Mardi 19 mars 2024
Le cabinet de curiosités par François Lafon
lundi 28 octobre 2013 à 17h41

Aux Editions Philippe Rey, Piano intime, conversations d’Alexandre Tharaud avec Nicolas Southon. Pas encore des mémoires (Tharaud va avoir quarante-cinq ans), mais l’évocation d’une carrière fondée sur le disque. « Chaque disque est un journal intime », affirme l’artiste. Découverte de Chopin, Beethoven et Vivaldi dans la collection Le Petit Ménestrel sur le tourne-disque familial, passion pour Brel, Brassens, Cora Vaucaire mais aussi et surtout Barbara. Nouvelle vie avec le récital Rameau, précédé, comme un adieu aux années de formation, d’un disque Schubert bien-aimé (« Qui l’a écouté ? Personne, je crois »), liberté et pression du succès avec Ravel et Satie, Couperin et Scarlatti, jusqu’au Bœuf sur le toit et à la bande originale du film de Michael Haneke Amour. Cela pourrait être un livre pour les fans, ce public que l’on voit aux concerts de Tharaud, qui contribue à l’atmosphère très particulière qui y règne, entre cénacle élargi et affirmation d’une façon nostalgique et postmoderne à la fois de concevoir la musique. C’est plus et mieux : une réflexion très fine sur l’art et l’artiste, sur les limites que l’on transcende et le rapport aux autres, avec l’évidence souriante contrebalançant une angoisse insondable qui est la marque du personnage. On oublie presque que le disque est un support en sursis, et que de ce point de vue, une telle carrière appartient déjà à l’histoire. C’est peut-être, d’ailleurs, la vraie raison d’être de ce livre.

François Lafon

Alexandre Tharaud : Piano intime, conversations avec Nicolas Southon. Editions Philippe Rey, 192 p., 17€. Autograph, nouveau CD chez Erato/Warner - Alexandre Tharaud, le temps dérobé, documentaire de R. Aellig Régnier, en salles le 30 octobre.
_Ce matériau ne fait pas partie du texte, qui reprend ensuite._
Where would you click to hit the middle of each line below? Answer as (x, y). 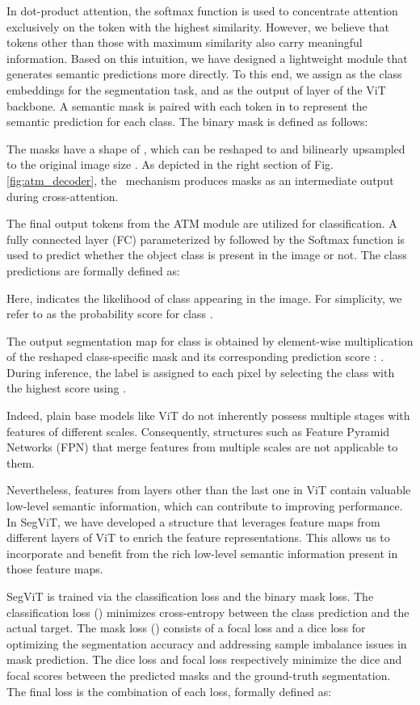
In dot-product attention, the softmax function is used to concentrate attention (202, 10)
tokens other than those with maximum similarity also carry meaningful (185, 42)
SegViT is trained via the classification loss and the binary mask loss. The (190, 596)
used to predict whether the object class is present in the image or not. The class (207, 255)
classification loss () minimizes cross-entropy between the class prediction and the (208, 612)
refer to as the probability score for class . (110, 314)
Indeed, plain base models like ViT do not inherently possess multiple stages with (208, 415)
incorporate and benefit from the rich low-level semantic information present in (202, 553)
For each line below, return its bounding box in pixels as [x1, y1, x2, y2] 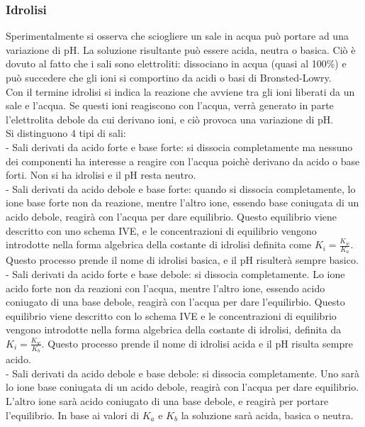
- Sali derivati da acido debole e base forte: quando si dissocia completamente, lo [6, 181, 356, 196]
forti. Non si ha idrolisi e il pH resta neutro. [6, 167, 196, 182]
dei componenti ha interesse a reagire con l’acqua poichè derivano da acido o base [6, 153, 360, 168]
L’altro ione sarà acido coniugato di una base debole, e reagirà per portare [6, 393, 329, 408]
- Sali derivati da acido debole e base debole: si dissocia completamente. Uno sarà [6, 365, 359, 380]
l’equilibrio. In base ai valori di [6, 407, 140, 422]
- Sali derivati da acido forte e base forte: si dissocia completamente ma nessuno [6, 139, 353, 154]
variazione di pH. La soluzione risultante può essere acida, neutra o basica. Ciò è [6, 42, 356, 57]
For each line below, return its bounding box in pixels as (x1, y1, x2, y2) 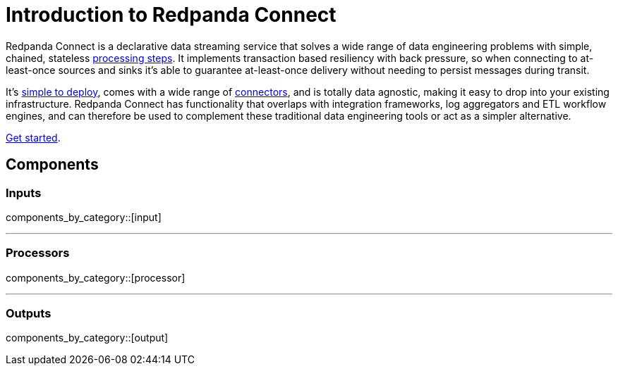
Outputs (6, 306, 51, 321)
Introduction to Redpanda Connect (6, 3, 337, 27)
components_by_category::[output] (6, 332, 169, 344)
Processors (6, 246, 70, 260)
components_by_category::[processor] (6, 271, 186, 284)
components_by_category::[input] (6, 210, 162, 223)
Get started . (6, 131, 61, 144)
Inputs (6, 185, 42, 200)
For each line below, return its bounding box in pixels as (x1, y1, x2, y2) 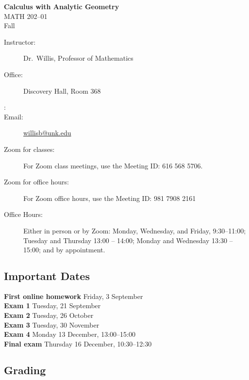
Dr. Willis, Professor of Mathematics (23, 53, 133, 63)
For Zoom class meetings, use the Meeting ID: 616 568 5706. (23, 160, 203, 170)
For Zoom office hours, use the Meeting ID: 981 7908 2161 (23, 193, 196, 203)
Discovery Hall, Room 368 (23, 85, 101, 96)
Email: (4, 111, 23, 121)
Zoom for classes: (4, 144, 55, 154)
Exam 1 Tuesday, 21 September (4, 300, 101, 311)
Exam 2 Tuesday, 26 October (4, 310, 94, 320)
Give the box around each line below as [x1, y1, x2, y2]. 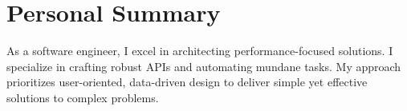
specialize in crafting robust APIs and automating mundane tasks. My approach [6, 57, 401, 74]
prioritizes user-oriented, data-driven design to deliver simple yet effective [6, 73, 368, 90]
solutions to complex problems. [6, 89, 159, 105]
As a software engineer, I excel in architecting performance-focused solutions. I [6, 42, 393, 59]
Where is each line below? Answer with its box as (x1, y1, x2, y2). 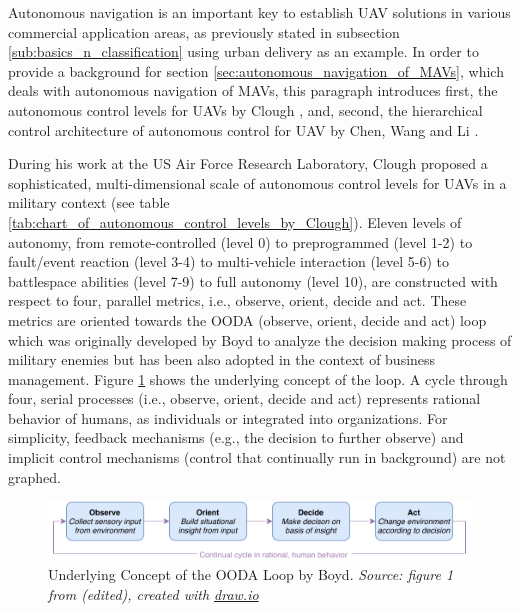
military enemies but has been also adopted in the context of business (8, 349, 436, 370)
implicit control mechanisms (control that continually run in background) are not (8, 447, 506, 468)
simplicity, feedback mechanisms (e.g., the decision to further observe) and (8, 427, 464, 448)
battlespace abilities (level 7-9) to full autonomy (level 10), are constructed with (8, 270, 498, 291)
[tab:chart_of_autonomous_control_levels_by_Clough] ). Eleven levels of (8, 211, 462, 232)
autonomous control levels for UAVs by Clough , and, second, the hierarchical (8, 99, 483, 120)
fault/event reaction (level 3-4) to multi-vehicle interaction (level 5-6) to (8, 251, 450, 272)
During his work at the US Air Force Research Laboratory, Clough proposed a (8, 153, 488, 174)

Alexandre Tharaud, domaine privé, Cité dela Musique (Paris), du 15 au 22 novembre

En même temps que "Natalie Dessay/Michel Legrand - entre elle et lui" (Erato), parution d’"Anne-Sofie von Otter : Douce France" (Naïve). Deux façons d’échapper au chant classique sans renier ses origines. Pour chanter variétés, supprimez le vibrato, explique Dessay (voir ici). Difficile en effet de d’imaginer le contre fa de la colorature dans la voix parlée-chantée qui détaille la Recette pour un cake d’amour (Peau d’Ane) et la Chanson de Delphine à Lancien (Les Demoiselles de Rochefort). Von Otter, mezzo suédoise à l’aise dans la langue de Verlaine et Ferré, descend de moins haut, et enchaîne mélodies (de Reynaldo Hahn à Ravel) et chansons (Lemarque, Kosma, Trénet, Moustaki) sans solution de continuité : tout juste remet-elle le vibrato dans Parlez-moi d’amour. Un cross over plus difficile à manier en français qu’en anglais, où Eileen Farrell jadis, Kiri Te Kanawa naguère et Renée Fleming récemment ont donné l’exemple : Dessay a curieusement l’air d’une débutante en duo avec Legrand (Les Moulins de mon cœur) et Von Otter vit une timide Vie en rose en regard de Piaf et Marlène. On rêve au contraire d’entendre chanter Fauré comme l’ont fait Barbara (Au Cimetière) ou Montand (Les Berceaux), ne serait-ce que pour débarrasser la mélodie française de son tenace parfum de vieux rideaux. Mais ce n’est probablement pas à des cantatrices qu’il faut demander cela.

François Lafon

Natalie Dessay/Michel Legrand - entre elle et lui : 1 CD Erato/Warner – Anne-Sophie von Otter : Douce France, 2 CD Naïve.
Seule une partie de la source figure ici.